──────── Provided data

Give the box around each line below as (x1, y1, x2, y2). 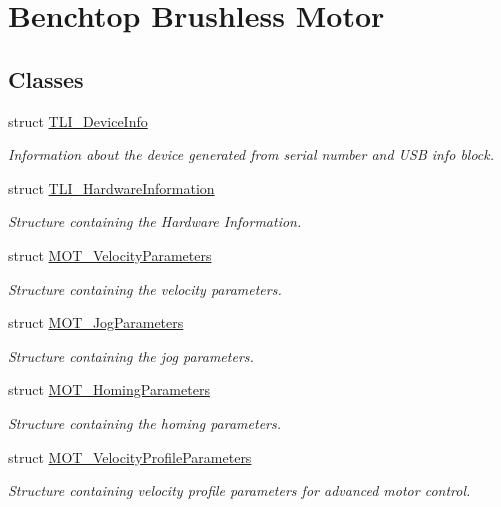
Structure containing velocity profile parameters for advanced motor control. (8, 480, 471, 501)
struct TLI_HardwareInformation (8, 177, 215, 198)
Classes (8, 63, 84, 94)
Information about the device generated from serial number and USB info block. (8, 144, 495, 165)
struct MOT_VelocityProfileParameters (8, 446, 252, 467)
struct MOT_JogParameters (8, 312, 184, 333)
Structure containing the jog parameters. (8, 345, 254, 366)
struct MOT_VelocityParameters (8, 244, 212, 265)

────────────────

Please transcribe exactly the lines from the start of the records through the line containing "Classes (8, 63, 84, 94)", leaving the pictures out.

Give the box around each line below as (x1, y1, x2, y2). 
Structure containing velocity profile parameters for advanced motor control. (8, 480, 471, 501)
struct TLI_HardwareInformation (8, 177, 215, 198)
Classes (8, 63, 84, 94)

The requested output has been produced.